Mounted in the drill string, preferably close to the drill bit 1, are sensors indicated diagrammatically at 11 to measure well bore and drilling parameters. The sensors are mounted in the downhole unit 12 and may comprise a plurality of sensors, such as inclinometers and magnetometers to measure bore hole inclination and azimuth, formation evaluation sensors such as scintillation sensors to measure natural formation radiation, electromagnetic wave propagation resistivity sensors to measure formation resistivity, and drilling sensors such as strain gauges to measure weight on bit, rotary torque and bending moment.

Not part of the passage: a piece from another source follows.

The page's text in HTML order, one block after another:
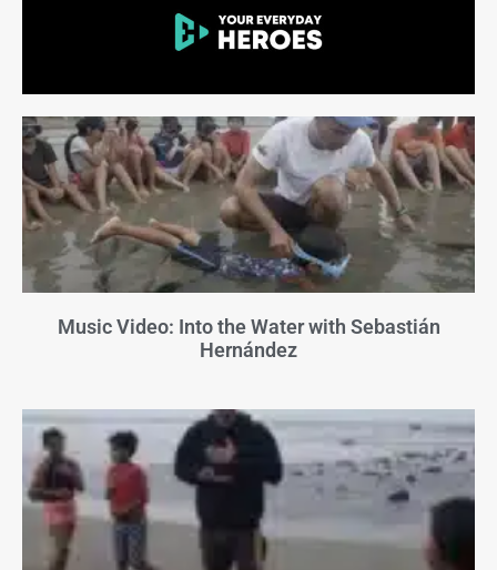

The sensor outputs are input to a suitable processing system (not shown) mounted in the downhole unit 12. The downhole unit 12 also contains a transmitting coil 9 wound on a magnetic or non-magnetic section of the drill string or on a former surrounded by the magnetically permeable material that comprises the drill string. The downhole unit also contains a suitable source of electrical power, such as a battery or a turbine generator driven by drilling fluid. The power source is used to provide power to the sensors, processing system and transmitting coil 9.
The downhole unit 12 also contains an oscillating circuit to create an oscillating carrier signal. This oscillating carrier signal is modulated by a modulating circuit such that the modulated oscillating carrier signal is equivalent to the sensor signals. The modulated oscillating carrier signal is then fed to the transmitting coil 9.
The modulating oscillating carrier signal being fed into the transmitting coil 9 causes the coil to create a modulated oscillating magnetic field which is then transmitted up the drill string. Since the magnetic permeability of the drill string is comparatively much higher than the magnetic permeability of the formation surrounding the well bore, little magnetic flux energy will leak into the formation, and the majority of the magnetic flux will be transmitted up through the drill string.
The surface receiving unit 13 comprises a power source such as a battery or drilling fluid driven turbine, the output of which is used to power the circuits controlling a magnetometer indicated diagrammatically at 10. The magnetometer 10 measures the modulated oscillating magnetic flux induced in the drill string by the downhole unit 12. The magnetometer 10 is a high sensitivity a.c. magnetometer of a kind capable of measuring magnetic flux levels of 10E-15 or greater. This level of sensitivity in the magnetometer is required to facilitate the accurate detection of low levels of magnetic flux energy which result from the magnetic flux energy having been transmitted through large lengths of drill string. Well bores that are drilled to a shallow depth can be handled with magnetometers of low sensitivity. The magnetometer output is connected to a surface receiver circuit 14 and a processor 15 which processes the received data and displays the data. Received data can also be recorded in a surface recorder 16.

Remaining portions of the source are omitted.